ACTION ITEM:
Give back, unaltered, the lines from the one with "的其他7位对手对局。 [108, 328]" to the end of the material, omitting pictures.

RECORDS FOR PROCESSING:
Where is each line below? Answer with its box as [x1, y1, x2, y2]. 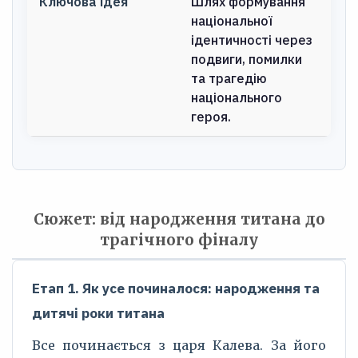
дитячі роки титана [32, 304, 165, 322]
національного [191, 89, 282, 105]
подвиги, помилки [191, 51, 302, 67]
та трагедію [191, 70, 267, 86]
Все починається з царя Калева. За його [32, 337, 326, 353]
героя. [191, 109, 231, 125]
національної [191, 13, 272, 29]
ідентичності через [191, 32, 312, 48]
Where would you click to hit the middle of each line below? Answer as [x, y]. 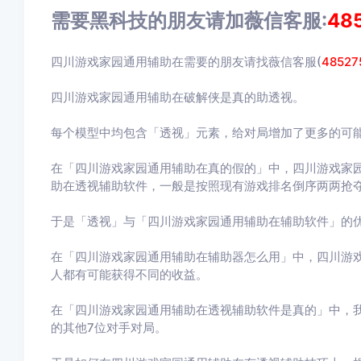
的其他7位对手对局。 [108, 328]
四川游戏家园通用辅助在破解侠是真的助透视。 [177, 97]
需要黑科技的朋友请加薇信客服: [189, 20]
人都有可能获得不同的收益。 [129, 274]
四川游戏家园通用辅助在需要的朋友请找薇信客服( [186, 62]
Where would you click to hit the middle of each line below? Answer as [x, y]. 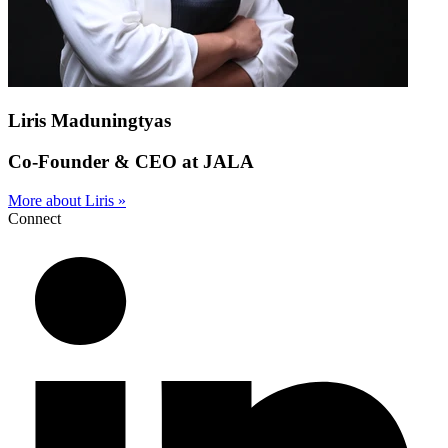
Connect [34, 218]
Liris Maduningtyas [89, 121]
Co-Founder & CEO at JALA [131, 161]
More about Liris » [67, 200]
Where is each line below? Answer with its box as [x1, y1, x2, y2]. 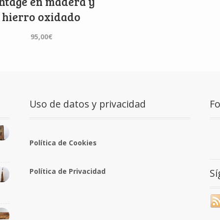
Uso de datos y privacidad [29, 97, 146, 110]
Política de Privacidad [29, 166, 106, 176]
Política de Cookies [29, 137, 97, 147]
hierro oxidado [2, 9, 81, 24]
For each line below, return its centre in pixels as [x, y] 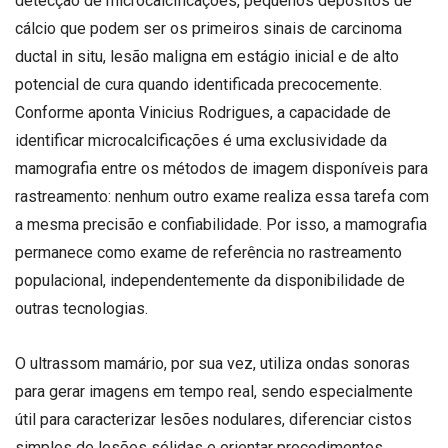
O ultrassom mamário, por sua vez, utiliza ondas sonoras [212, 363]
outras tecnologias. [81, 308]
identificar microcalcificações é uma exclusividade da [201, 140]
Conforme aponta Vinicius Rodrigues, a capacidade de [203, 112]
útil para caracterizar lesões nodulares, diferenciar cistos [213, 419]
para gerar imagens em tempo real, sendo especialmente [214, 391]
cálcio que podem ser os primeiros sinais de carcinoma [208, 28]
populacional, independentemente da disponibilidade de [210, 280]
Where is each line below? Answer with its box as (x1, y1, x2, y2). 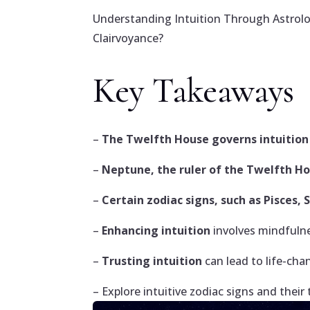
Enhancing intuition (102, 223, 211, 239)
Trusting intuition (102, 253, 203, 269)
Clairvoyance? (93, 30, 164, 46)

ANSWER SPACE:
的其他7位对手对局。 [108, 328]
四川游戏家园通用辅助在破解侠是真的助透视。 [177, 97]
需要黑科技的朋友请加薇信客服: [189, 20]
人都有可能获得不同的收益。 [129, 274]
四川游戏家园通用辅助在需要的朋友请找薇信客服( [186, 62]
Where would you click to hit the middle of each line below? Answer as [x, y]. 
Connect [34, 218]
Liris Maduningtyas [89, 121]
Co-Founder & CEO at JALA [131, 161]
More about Liris » [67, 200]
Where is each line below? Answer with its box as [x1, y1, x2, y2]. 
Uso de datos y privacidad [29, 97, 146, 110]
Política de Privacidad [29, 166, 106, 176]
Política de Cookies [29, 137, 97, 147]
hierro oxidado [2, 9, 81, 24]
For each line below, return its centre in pixels as [x, y] 
O ultrassom mamário, por sua vez, utiliza ondas sonoras [212, 363]
outras tecnologias. [81, 308]
identificar microcalcificações é uma exclusividade da [201, 140]
Conforme aponta Vinicius Rodrigues, a capacidade de [203, 112]
útil para caracterizar lesões nodulares, diferenciar cistos [213, 419]
para gerar imagens em tempo real, sendo especialmente [214, 391]
cálcio que podem ser os primeiros sinais de carcinoma [208, 28]
populacional, independentemente da disponibilidade de [210, 280]
Where is each line below? Answer with its box as (x1, y1, x2, y2). 
Enhancing intuition (102, 223, 211, 239)
Trusting intuition (102, 253, 203, 269)
Clairvoyance? (93, 30, 164, 46)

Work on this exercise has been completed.